# LCD + Heimkinosystem + XBOX360 + Streaming Client



## KennyKiller (1. Mai 2009)

Hallo,
Ich werde mir demnächst wohl ein LCD Fernseher mit Heimkinosystem holen. Allerdings stehe ich jetzt vor einem Problem, das Heimkinosystem 
hat nur einen Audio Eingang,  ich will aber den Streaming Client und die XBOX360 über das Heimkinosystem laufen lassen, was kann ich da jetzt tun außer die ganze Zeit die Kabel umzustecken, wäre es möglich alles per HDMI an den TV anzuschließen und von dem aus dann iwie zur Heimkinoanlage?

Ich hoffe ihr könnt mir helfen 

Mfg KennyKiller
http://www.alternate.de/html/produc.../?tn=ENTERTAINMENT&l1=HiFi&l2=Heimkinosysteme


----------



## Herbboy (1. Mai 2009)

das würde vielleicht (!) gehen, wenn der HDMI am heimkinosystem ein eingang wäre - isser aber nicht... der HDMI is nur als ausgang für bild+ton gedacht, wenn du was vom im "heimkinosystem" (is an sich schon ein witz: player + vertsärker + boxen nur 200€  ) in dessen player abspielst. is bei solchen systemen auch fast immer so, vor allem bei so billigen. 

willst du nicht lieber noch 100-200€ sparen und was wirklich brauchbares und flexibleres kaufen?  ich würd an deiner stelle lieber ein system mit separatem receiver und boxen nehmen, auch da gibt es immer wieder mal zB bei saturn oder media markt angebote mit sets (receiver und separaten boxen) für zusammen ca. 300-400€. so was würdest du dann auch viele jahre behalten, und man könnte irgendwann dann auch noch bessere boxen kaufen, auch wenn du nur nen anderen DVDplayer willst, oder nen Blurayplayer, brauchst du NUR den player zu ersetzen. 

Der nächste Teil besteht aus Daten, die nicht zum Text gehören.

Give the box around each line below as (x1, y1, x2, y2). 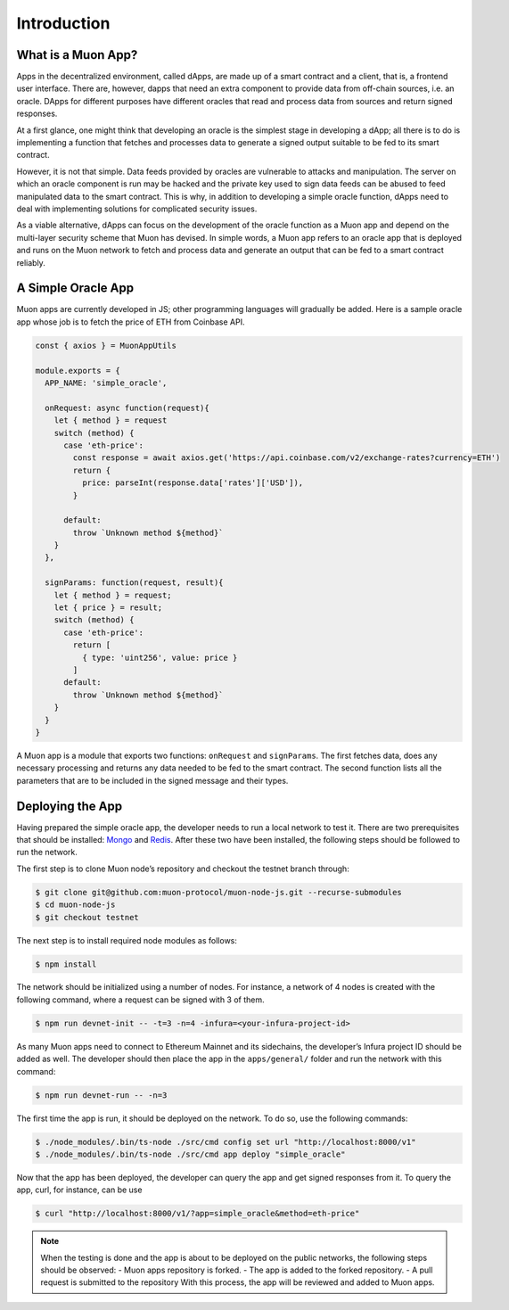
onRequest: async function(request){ (45, 402, 209, 413)
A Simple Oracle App (16, 281, 134, 296)
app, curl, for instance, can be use (16, 1184, 143, 1195)
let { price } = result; (53, 603, 163, 613)
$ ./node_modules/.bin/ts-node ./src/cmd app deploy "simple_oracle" (35, 1149, 346, 1159)
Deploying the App (16, 798, 123, 813)
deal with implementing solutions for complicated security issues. (16, 203, 258, 214)
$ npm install (35, 959, 97, 969)

bei nem komplettset geht das idR nicht: die boxen passen nur an das komplettsystem, und andere boxen passen nicht. und wenn der player mal kaputtgeht oder du auf bluray umsteigen willst, musst du die komplette anlage ersetzen oder den BRay-player für den ton mitanschließen, also nochmal ein gerät, für das du nen eingang brauchen würdest...


----------



## KennyKiller (1. Mai 2009)

ok... Also ich hab maximal 1000Euro für den LCD und die Soundanlage, der Fernseher sollte FullHD haben. Was würdest du mir da empfehlen. Um den Player gehts mir eigentlich nicht da ich die Filme oder Audio Dateien auf dem PC hab. Außerdem spielt die Xbox360 ja auch DVDs ab.


----------



## rebel4life (1. Mai 2009)

Für einen einfachen Receiver zahlst du 200-300€, dazu kommen dann aber noch die Boxen, sprich du bist locker über 800€ allein schon für den Ton, für 200€ bekommst du aber keinen Fernseher. Eine Möglichkeit wäre es noch erst mal 2 Regalboxen zu kaufen und den Rest dann nachzurüsten...

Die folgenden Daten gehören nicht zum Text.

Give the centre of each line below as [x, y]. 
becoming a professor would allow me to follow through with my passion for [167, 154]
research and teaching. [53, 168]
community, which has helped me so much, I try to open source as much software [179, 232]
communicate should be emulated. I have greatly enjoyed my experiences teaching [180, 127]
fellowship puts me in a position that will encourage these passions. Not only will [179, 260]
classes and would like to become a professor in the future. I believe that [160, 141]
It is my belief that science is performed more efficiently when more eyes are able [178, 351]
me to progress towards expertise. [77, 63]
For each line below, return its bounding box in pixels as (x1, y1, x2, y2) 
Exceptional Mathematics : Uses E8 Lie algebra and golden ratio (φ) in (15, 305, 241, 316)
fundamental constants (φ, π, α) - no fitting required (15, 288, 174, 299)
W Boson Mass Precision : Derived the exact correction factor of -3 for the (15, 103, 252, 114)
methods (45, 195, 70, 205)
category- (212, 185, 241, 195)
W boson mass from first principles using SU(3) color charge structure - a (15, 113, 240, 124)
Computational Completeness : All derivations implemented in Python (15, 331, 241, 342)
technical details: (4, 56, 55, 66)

Du könntest zwar billiger mit Würfeln wegkommen, aber das ist nicht zu empfehlen wenn man einen größeren Raum hat bzw. auch Musik hören will.


----------



## Herbboy (1. Mai 2009)

naja, man muss ja bei en boxen nicht gleich mit der gehobenen klasse ankommen... es gibt einsteigerreceiver von zB yamaha für schon 140-50€, und für den anfang reicht dann ein kleines boxenset im angebot für 150-250€. das ist dann immer noch besser als ein aktives 5.1-PC-boxenset für 100-150€, mit dem etliche leute ja auch schon mehr als zufrieden sind.

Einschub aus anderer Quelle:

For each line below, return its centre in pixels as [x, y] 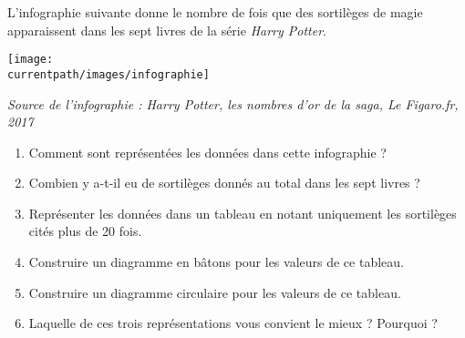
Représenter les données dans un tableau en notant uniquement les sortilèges [243, 213]
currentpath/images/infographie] [108, 74]
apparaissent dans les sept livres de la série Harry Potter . [167, 30]
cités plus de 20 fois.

das heimkinoset da oben hat halt nen player eingebaut, d.h. für die 210€ kaufst du dann was, von dem ca. 40-60€ für den player draufgehen, d.h. an sich kaufst du ein nur 150€-boxenset mit eigenem verstärker+decoder - nicht grad was dolles. für DEN preis schon, wenn man den player auch braucht, aber ich würd entweder erstmal nur den LCD kaufen und noch was sparen oder direkt mehr ausgeben.

letztenendes leibt es deine entscheideung. bei DEM heimkinoset und auch bei den anderen, die ich so kenne, wirst du halt umstecken müssen, die haben idR maximal 1x digital und 1xanalog als eingang.

und "full HD": so was lohnt sich erst ab 40 zoll - hast du ein so großes zimmer, dass du nen 40zoll kaufen willst? es gibt aber so oder so auch schon für 600-700€ große LCDs mit fullHD, d.h. 300€ nur für den sound würden drin sein. zB der hier: Toshiba 42XV550P Preisvergleich bei Geizhals.at Deutschland oder auch kleinere. und dazu dann so ein set in der art: Onkyo HT-S3105 5.1 Set schwarz Preisvergleich bei Geizhals.at Deutschland so was gibt es immer wieder wie gesagt bei saturn oder so, mal onkyo + JBL boxen, mal yamaha und magnat usw. . 

oder so ein boxenset: ALTERNATE - ENTERTAINMENT - Lautsprecher - Sets - JBL SCS 200.5 und einen separaten receiver wie diesen yamaha, superteil für den preis: JVC RX-5062 5.1 A/V-Receiver silber Preisvergleich bei Geizhals.at Deutschland sind zusammen dann auch ca.300€, der TV kostet auch keine 700€.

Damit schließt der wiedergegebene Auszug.